Sternberg’s long shot proposal joins at least a half-dozen other major “non-threat threats” made over the last nine years. Noah Pransky, a former investigative reporter for WTSP 10 News, detailed five such “non-threat threats” extending back to June of 2010: 

June 2010 – Sternberg says the only way “for this asset to be preserved” is a new stadium, and if not, there are “five markets” that would be better homes for the team.
Oct. 2011 – Sternberg says MLB will “vaporize” the Rays within 9 -12 years without a new stadium (it hasn’t).
Jan. 2013 – Sternberg suggests to Hillsborough Co. commissioners the league would move or contract the team if a new stadium wasn’t built.
Dec. 2014 – Sternberg says the team is “doomed to leave” without a new stadium, he was done re-negotiating with St. Pete (alas, he wasn’t), and he’ll sell the team by 2023 if he doesn’t have a new stadium.
May 2016 – The Rays will have to leave Tampa Bay if businesses don’t step up and spend money on MLB.
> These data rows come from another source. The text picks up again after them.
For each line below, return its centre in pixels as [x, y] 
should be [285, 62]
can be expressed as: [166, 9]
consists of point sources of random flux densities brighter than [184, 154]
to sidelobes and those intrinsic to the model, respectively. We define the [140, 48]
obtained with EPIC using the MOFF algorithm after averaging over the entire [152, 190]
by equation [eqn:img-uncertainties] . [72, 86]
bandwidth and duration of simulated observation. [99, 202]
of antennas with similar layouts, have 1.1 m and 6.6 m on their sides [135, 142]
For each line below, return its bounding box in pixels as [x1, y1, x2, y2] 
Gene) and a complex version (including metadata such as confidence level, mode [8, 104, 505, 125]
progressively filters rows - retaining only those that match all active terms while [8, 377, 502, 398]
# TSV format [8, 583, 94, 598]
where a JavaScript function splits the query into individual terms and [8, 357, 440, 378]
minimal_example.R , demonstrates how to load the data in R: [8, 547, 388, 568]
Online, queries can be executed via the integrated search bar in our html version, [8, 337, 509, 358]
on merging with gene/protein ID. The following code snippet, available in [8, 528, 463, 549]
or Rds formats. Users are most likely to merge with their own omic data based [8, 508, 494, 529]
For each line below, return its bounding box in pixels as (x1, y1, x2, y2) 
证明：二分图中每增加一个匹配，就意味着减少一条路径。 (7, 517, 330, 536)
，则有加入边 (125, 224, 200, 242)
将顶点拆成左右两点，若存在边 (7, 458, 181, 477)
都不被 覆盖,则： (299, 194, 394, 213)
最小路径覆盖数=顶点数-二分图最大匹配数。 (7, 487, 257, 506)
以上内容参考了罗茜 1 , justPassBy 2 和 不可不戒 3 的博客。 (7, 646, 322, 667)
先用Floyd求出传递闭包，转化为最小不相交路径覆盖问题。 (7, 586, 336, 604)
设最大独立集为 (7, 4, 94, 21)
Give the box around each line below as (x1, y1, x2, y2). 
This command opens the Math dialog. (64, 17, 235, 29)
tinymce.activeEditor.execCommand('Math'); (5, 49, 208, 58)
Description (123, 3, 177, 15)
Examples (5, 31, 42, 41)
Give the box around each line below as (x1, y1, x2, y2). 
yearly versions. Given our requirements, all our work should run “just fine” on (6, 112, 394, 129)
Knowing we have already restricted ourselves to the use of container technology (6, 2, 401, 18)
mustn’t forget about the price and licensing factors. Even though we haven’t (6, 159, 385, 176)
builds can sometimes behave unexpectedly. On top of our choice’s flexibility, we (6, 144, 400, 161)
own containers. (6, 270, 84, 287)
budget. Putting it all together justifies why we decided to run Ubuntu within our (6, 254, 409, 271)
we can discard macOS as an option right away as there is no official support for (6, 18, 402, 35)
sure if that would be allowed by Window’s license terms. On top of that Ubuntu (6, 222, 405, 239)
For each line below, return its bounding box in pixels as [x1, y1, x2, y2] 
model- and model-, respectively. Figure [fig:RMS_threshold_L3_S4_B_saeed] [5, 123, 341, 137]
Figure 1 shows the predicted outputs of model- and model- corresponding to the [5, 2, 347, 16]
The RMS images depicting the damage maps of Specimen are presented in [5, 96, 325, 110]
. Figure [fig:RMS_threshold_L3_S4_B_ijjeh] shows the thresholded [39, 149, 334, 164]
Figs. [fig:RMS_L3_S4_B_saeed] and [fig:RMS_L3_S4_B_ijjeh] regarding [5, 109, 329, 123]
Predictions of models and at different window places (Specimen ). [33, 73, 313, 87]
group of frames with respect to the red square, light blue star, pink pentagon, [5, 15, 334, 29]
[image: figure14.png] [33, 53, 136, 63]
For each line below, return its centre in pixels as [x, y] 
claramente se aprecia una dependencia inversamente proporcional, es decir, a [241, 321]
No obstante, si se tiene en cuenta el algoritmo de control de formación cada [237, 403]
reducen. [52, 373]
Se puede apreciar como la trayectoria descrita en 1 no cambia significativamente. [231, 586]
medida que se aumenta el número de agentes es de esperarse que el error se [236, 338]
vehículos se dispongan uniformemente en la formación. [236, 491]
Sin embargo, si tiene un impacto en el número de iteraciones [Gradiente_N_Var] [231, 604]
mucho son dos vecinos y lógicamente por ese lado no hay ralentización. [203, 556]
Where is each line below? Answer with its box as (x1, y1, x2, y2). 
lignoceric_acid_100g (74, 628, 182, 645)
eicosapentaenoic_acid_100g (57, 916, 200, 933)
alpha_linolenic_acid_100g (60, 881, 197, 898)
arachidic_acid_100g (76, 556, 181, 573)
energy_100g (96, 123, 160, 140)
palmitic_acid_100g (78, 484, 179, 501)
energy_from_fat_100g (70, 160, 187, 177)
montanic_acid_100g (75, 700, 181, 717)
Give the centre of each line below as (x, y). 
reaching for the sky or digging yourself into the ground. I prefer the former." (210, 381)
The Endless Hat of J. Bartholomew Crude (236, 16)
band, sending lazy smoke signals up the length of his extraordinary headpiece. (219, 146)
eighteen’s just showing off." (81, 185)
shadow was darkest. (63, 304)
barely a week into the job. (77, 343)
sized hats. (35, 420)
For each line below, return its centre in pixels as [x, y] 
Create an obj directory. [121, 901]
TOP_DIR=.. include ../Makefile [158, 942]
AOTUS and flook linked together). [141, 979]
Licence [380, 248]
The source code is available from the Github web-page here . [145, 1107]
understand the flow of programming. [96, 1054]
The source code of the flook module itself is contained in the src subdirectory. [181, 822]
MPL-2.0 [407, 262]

Despite multiple opportunities to negotiate, in earnest, with officials on both sides of the bay, Sternberg has shown, time and again, that he is not serious about pursuing any fair-minded options for a new ballpark. Rather, he’s favored leverage building tactics that pit fan against fan and municipality against municipality — shutting down any real hope for a regional approach to the situation. Sternberg abandoned the team’s original plan to build a stadium on St. Petersburg’s waterfront before it could go to a referendum vote. He ignored a 2012 plan to build a stadium in the Carrilon area of north St. Petersburg. Furthermore, the plan to build in Ybor City was always a non-starter, as Hillsborough did not have money to fund the luxury car price tag associated with the $892-million concept, nor does the county have it now. 

And now, instead of sitting down with St. Petersburg Mayor Rick Kriseman and solving this unfortunate state of affairs, Sternberg championed a proposal that ignores the fact that Tampa Bay, the eleventh largest media market in the country, is a Major League market. As Pransky noted in a June 27, 2019 article:

“He (Sternberg) reportedly bought control of the team at a franchise valuation of $176-million, a bargain-basement price that was largely a result of poor attendance and the team’s contract handcuffing it to Tropicana Field. 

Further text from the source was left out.